We are friendly with 2 companies that do roof coatings. Both companies have over 40 employees and don't do anything but roofs...

How big are you?


----------



## welovepainting (May 13, 2007)

WE do recieve many leads from the blue book just from online email bid request notifications

70% residential 10% commercial 10% new construction 10% industrial. We serve mostly the residential market and have grown consistently over the past ten years. We cover three different metropolitan areas 
Cleveland, Akron, Medina, Sandusky, Ohio and travel to all bordering states for larger projects. We have a fleet of vehicles including 10-16 great painters year round that don't need much babysitting (for the most part) they are very well diversified and work great as a team we run two crews. We have two sales guys full time and two part time, with one full time sectary and one part time helper. We do need a bookkeeper...
We spend a good amount of time on marketing to keep us busy.

I would like to learn many things pertaining to the painting industry
most importantly how to better network and expand into the commercial
property painting sector. Iwould like to find a go to guy, a coach someone
boss us around to better achieve the company's demands, goals and
vision.


----------



## nextlevelpaintco. (Jun 21, 2007)

I think I can help you,first of all make sure you have the payroll and material money an account will do.Before you commit yourself be prepared to settle for draws or if it's alot of in and out jobs there may be a 30 to 90 day waiting period on the check,but a proposal a proposal do what you want.But think about this if you have a 5 man crew and each job takes a week to complete and your waiting 30 days then your already around 10 thousand in payroll before your getting the first 5 thousand dollar check.Don't be scared to ask for a down payment because if you don't ask trust me you won't get one.Any way back to the question the best way to get the job (if you have the insurance mainly GL)is to litteraly ride around find the job sites and go to the trailor ask who's the contractor or who do you talk to in person is the best way it beats out fax or email any day.Just be clean shavin,hair cut and clean clothes you don't want to look like a drunk.try that maybe it will work for you.Also i am from NC home to some of the largest industsrial and commercial painting contractors in the country such as turner baxter inc,charlotte paint company, spraytech finishes and coatings 2000 just to name a few look them up and e-mail them,they'll respond, I'm sure they can help much more than myself.


----------



## Brian (Apr 10, 2007)

WeLovePainting,

My first thought when I read your posts was: Why travel to other states? Isn't there enough work in Cleveland?

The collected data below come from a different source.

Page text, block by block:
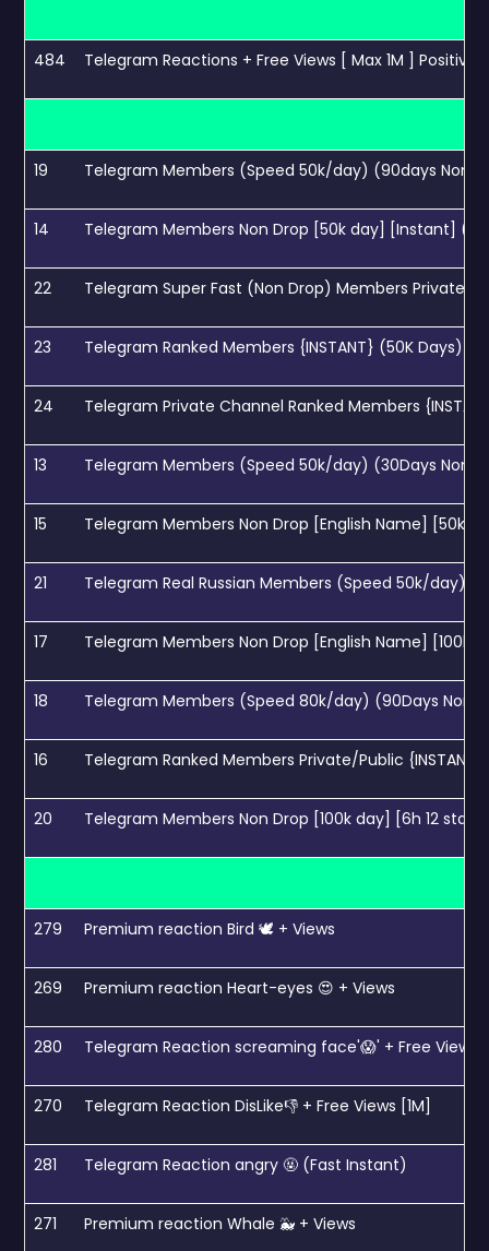
484 Telegram Reactions + Free Views [ Max 1M ] Positive -
19 Telegram Members (Speed 50k/day) (90days Non
14 Telegram Members Non Drop [50k day] [Instant]
22 Telegram Super Fast (Non Drop) Members Private
23 Telegram Ranked Members {INSTANT} (50K Days) [
24 Telegram Private Channel Ranked Members
13 Telegram Members (Speed 50k/day) (30Days Non
15 Telegram Members Non Drop [English Name] [50k
21 Telegram Real Russian Members (Speed 50k/day)
17 Telegram Members Non Drop [English Name] [100k
18 Telegram Members (Speed 80k/day) (90Days Non
16 Telegram Ranked Members Private/Public
20 Telegram Members Non Drop [100k day] [6h 12
279 Premium reaction Bird 🕊 + Views
269 Premium reaction Heart-eyes 😍 + Views
280 Telegram Reaction screaming face'😱' + Free Views
270 Telegram Reaction DisLike👎 + Free Views [1M]
281 Telegram Reaction angry 🤬 (Fast Instant)
271 Premium reaction Whale 🐳 + Views
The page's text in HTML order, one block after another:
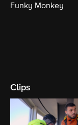
Funky Monkey
Clips
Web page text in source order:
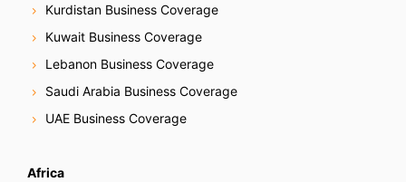
Kurdistan Business Coverage
Kuwait Business Coverage
Lebanon Business Coverage
Saudi Arabia Business Coverage
UAE Business Coverage
Africa
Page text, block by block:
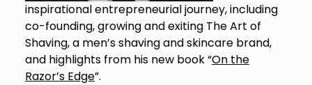
inspirational entrepreneurial journey, including
co-founding, growing and exiting The Art of
Shaving, a men’s shaving and skincare brand,
and highlights from his new book “On the
Razor’s Edge”.
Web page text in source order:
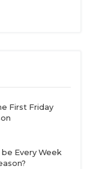
First Friday
Every Week

It seems to me that marketing to other states (let alone the area you described) really spreads your resources thin. (I grew up in northern Ohio, so I'm familiar with the area.)

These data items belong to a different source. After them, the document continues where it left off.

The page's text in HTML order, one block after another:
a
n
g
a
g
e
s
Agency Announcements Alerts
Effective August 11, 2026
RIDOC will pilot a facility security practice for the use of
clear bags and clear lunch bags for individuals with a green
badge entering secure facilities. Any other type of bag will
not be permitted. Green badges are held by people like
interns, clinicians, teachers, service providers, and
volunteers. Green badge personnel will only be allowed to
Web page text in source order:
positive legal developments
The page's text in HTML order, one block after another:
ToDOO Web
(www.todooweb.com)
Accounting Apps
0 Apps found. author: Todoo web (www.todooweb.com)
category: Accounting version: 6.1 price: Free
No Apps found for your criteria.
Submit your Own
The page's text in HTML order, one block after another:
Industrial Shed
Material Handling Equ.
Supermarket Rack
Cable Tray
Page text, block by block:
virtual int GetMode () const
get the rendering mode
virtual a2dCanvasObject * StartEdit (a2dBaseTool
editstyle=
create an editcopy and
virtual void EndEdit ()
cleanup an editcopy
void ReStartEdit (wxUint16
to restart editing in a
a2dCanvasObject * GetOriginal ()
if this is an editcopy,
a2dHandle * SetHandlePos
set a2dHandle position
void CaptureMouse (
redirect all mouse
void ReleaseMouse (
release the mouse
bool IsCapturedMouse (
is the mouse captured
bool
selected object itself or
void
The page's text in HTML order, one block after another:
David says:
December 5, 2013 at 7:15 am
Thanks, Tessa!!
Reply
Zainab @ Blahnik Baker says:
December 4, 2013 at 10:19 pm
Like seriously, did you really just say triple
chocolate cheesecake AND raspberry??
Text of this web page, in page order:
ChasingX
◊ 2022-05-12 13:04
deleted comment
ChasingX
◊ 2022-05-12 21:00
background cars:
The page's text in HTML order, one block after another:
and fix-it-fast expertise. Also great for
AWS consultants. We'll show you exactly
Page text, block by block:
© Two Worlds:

I'd focus my efforts on the immediate Cleveland area. You'll get much more bang for the buck.

Houston is much larger than Cleveland, and I focus my marketing on about 5% of the area. There is plenty of work in that small geographic area, and I see no need to market or travel to other states, let alone the other side of the city.

Just my thoughts.

Brian Phillips


----------



## welovepainting (May 13, 2007)

Brian said:


> WeLovePainting,
> 
> My first thought when I read your posts was: Why travel to other states? Isn't there enough work in Cleveland?
> 
> ...


Thanks Brian I appreciate your input and that's what i'm going to do is focus on Northeast Ohio commercial work. I beleive I have the right resorces and networking in place if you have any other advice please email me at [email protected]

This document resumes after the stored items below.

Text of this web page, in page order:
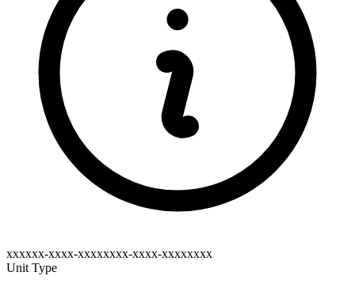
xxxxxx-xxxx-xxxxxxxx-xxxx-xxxxxxxx
Unit Type
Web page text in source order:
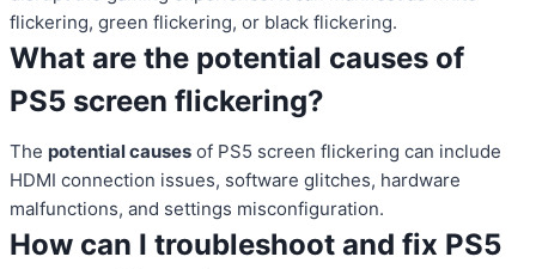
flickering, green flickering, or black flickering.
What are the potential causes of
PS5 screen flickering?
The potential causes of PS5 screen flickering can include
HDMI connection issues, software glitches, hardware
malfunctions, and settings misconfiguration.
How can I troubleshoot and fix PS5
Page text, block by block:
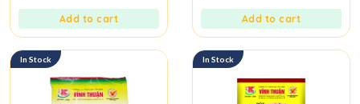
Add to cart Add to cart
In Stock In Stock
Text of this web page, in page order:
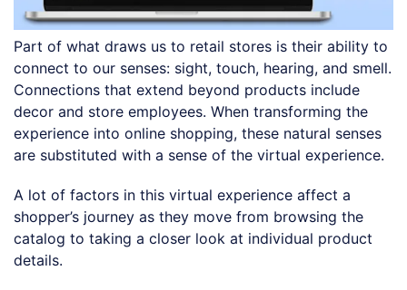
Part of what draws us to retail stores is their ability to
connect to our senses: sight, touch, hearing, and smell.
Connections that extend beyond products include
decor and store employees. When transforming the
experience into online shopping, these natural senses
are substituted with a sense of the virtual experience.
A lot of factors in this virtual experience affect a
shopper’s journey as they move from browsing the
catalog to taking a closer look at individual product
details.
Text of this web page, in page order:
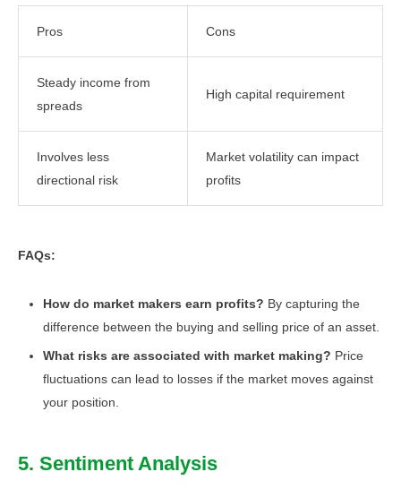
Pros Cons
Steady income from
spreads
High capital requirement
Involves less
directional risk
Market volatility can impact
profits
FAQs:
How do market makers earn profits? By capturing the
difference between the buying and selling price of an asset.
What risks are associated with market making? Price
fluctuations can lead to losses if the market moves against
your position.
5. Sentiment Analysis
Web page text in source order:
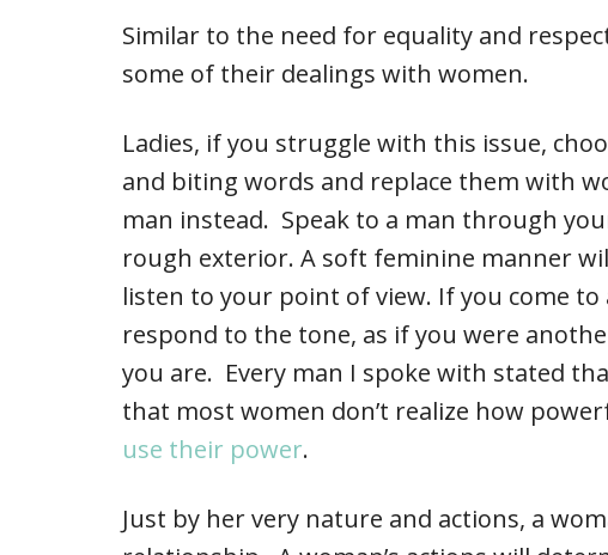
Similar to the need for equality and
some of their dealings with women.
Ladies, if you struggle with this issue,
and biting words and replace them with
man instead. Speak to a man through
rough exterior. A soft feminine manner
listen to your point of view. If you come
respond to the tone, as if you were
you are. Every man I spoke with stated
that most women don’t realize how
use their power.
Just by her very nature and actions, a
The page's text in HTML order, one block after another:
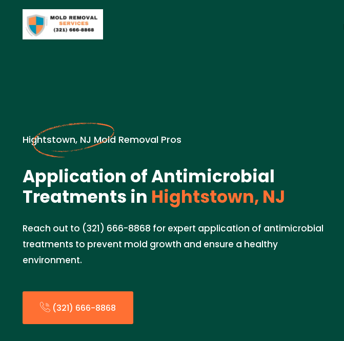
Hightstown, NJ Mold Removal Pros
Application of Antimicrobial
Treatments in Hightstown, NJ
Reach out to (321) 666-8868 for expert application of antimicrobial
treatments to prevent mold growth and ensure a healthy
environment.
(321) 666-8868
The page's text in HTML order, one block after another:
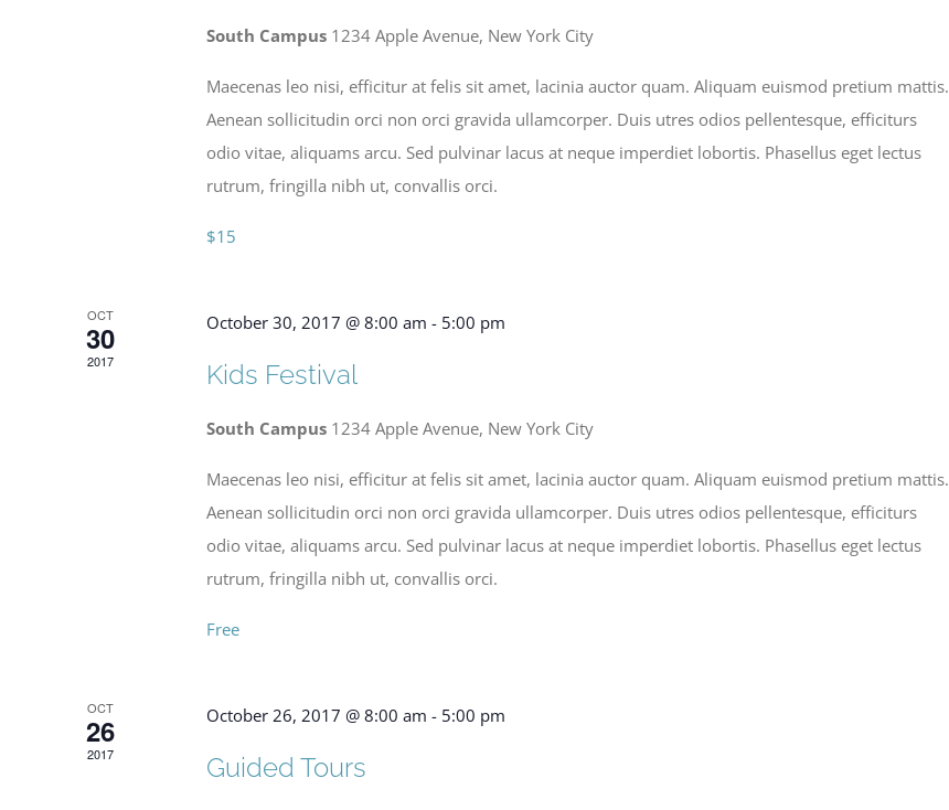
South Campus 1234 Apple Avenue, New York City
Maecenas leo nisi, efficitur at felis sit amet, lacinia auctor quam. Aliquam euismod pretium mattis.
Aenean sollicitudin orci non orci gravida ullamcorper. Duis utres odios pellentesque, efficiturs
odio vitae, aliquams arcu. Sed pulvinar lacus at neque imperdiet lobortis. Phasellus eget lectus
rutrum, fringilla nibh ut, convallis orci.
$15
OCT
30
2017
October 30, 2017 @ 8:00 am - 5:00 pm
Kids Festival
South Campus 1234 Apple Avenue, New York City
Maecenas leo nisi, efficitur at felis sit amet, lacinia auctor quam. Aliquam euismod pretium mattis.
Aenean sollicitudin orci non orci gravida ullamcorper. Duis utres odios pellentesque, efficiturs
odio vitae, aliquams arcu. Sed pulvinar lacus at neque imperdiet lobortis. Phasellus eget lectus
rutrum, fringilla nibh ut, convallis orci.
Free
OCT
26
2017
October 26, 2017 @ 8:00 am - 5:00 pm
Guided Tours
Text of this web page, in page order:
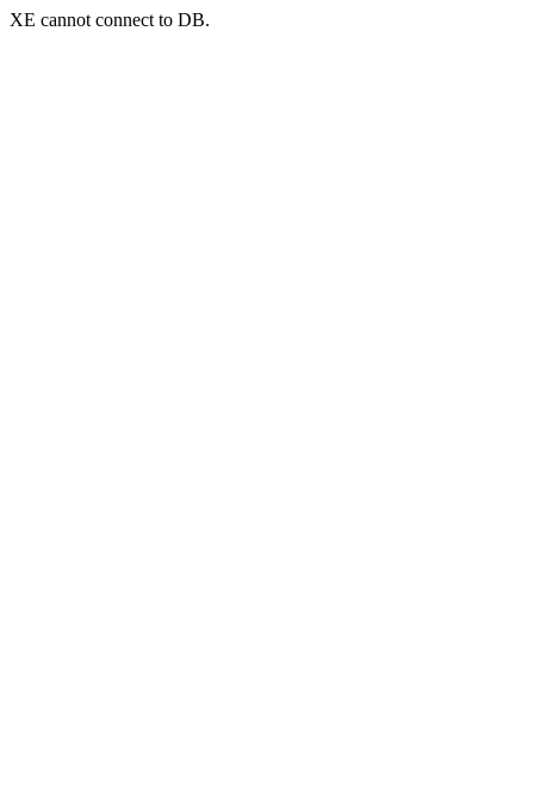
XE cannot connect to DB.

Thanks man I appreciate your advice.


----------



## thepaintman80 (Jan 15, 2008)

One suggestion is to hire away a competitors Customer Service/Sales/Marketing guy who has connections. It's buying market share. Sometimes it doesn't even have to be an issue of money to bring someone on board, give them a good title, make them feel important. 

The other area I emphasize is image, image, image. Look and present the image of a professional commercial painting shop. Network with property management companies, leasing agencies, etc.

Good Luck


----------



## Joewho (Apr 17, 2007)

If I were to start from scratch, I'd be aware of who the local commercial contractors are. Send them a very good ad or presentation. Nothing generic, but specifically targeted to them. Answer questions before their asked.

Then go, one by one, in person. Introduce yourself, ask if they recieved the info. Take if from there. There are usually some national contractors located in every big town. Or at least a division of one.



30 more to go.


----------